Bukan hal yang naif, bukan pula hal yang konyol di dalamnya, persaingan antara suka dan tidak suka itu sebatas menjadi hal yang wajar di dalam suatu ruang lembaga profit "perusahaan". Yang tidak wajar kini adalah mereka yang tidak menghamba pada kekuatan uang, baik dari bisnis, maupun perusahaan.
Kenyataan yang tidak dapat disangakal oleh semua, termasuk segala bentuk perniagaan zaman. Kesucian terkadang juga masuk dalam hitung-hitungan itu, dia ingin kesucian karena berharap pada pelarian dunia. Numun apa lah daya hidup ini yang tengah membudaya, mau dilawapun terlihat tidak wajar pada akhirnya. Lari seperti tidak mangkin, menghadapi dengan takut pun bagai pecundang.
Tantangan peradaban, tidak lain ini bentuk tantangan manusia kedepan. Filsuf-filsuf masa depan bukanlah mereka yang kaya, terdidik, dan segala macam bentuk embel-embelnya. Adalah mereka kawula-kawula yang menghamba sebagai lantaran penghidupan kepada modal, merupakan filsuf masa depan terhitung saat ini.
Tidak untuk diduga, tidak juga untuk di duga-duga, jika hegemoni dunia sudah ditentukan kuasanya, tentang ekonomi, politik dan sosial budaya, merupakan setitik perkara zaman.
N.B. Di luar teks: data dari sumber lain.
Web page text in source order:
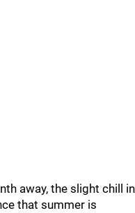
away, the slight chill in
that summer is
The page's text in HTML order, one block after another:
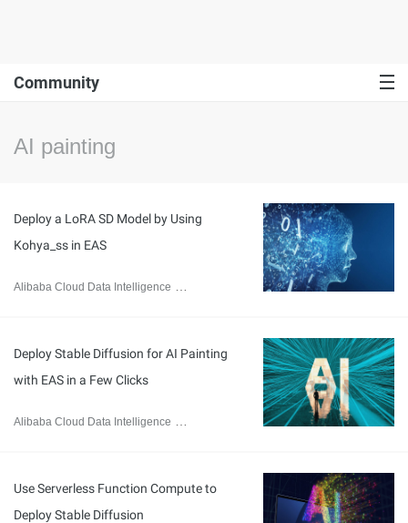
Community
AI painting
Deploy a LoRA SD Model by Using
Kohya_ss in EAS
Alibaba Cloud Data Intelligence December 5, 2023
Deploy Stable Diffusion for AI Painting
with EAS in a Few Clicks
Alibaba Cloud Data Intelligence December 5, 2023
Use Serverless Function Compute to
Deploy Stable Diffusion

Manusia hanya hidup mengukuti zaman itu, dan suara yang kalah pada akhirnya, merupakan suara kebijaksanaan yang tertinggal sebagai bahan suatu pelajaran di masa depan.
Dan kawula lembaga perusahaan, merekalah yang kini tengah kalah. Bukan kalah pada apa yang di deritanya sebagai "rumusa" penjajahan, tidak! Hanya saja mereka tergoda persaingan, ketakutan, bahkan setangah sadar pembelajaran. Dilingkungan yang penuh dengan problematika itu, fisuf masa depan manusia perenungan lahir dari kawula-kawula perusahaan.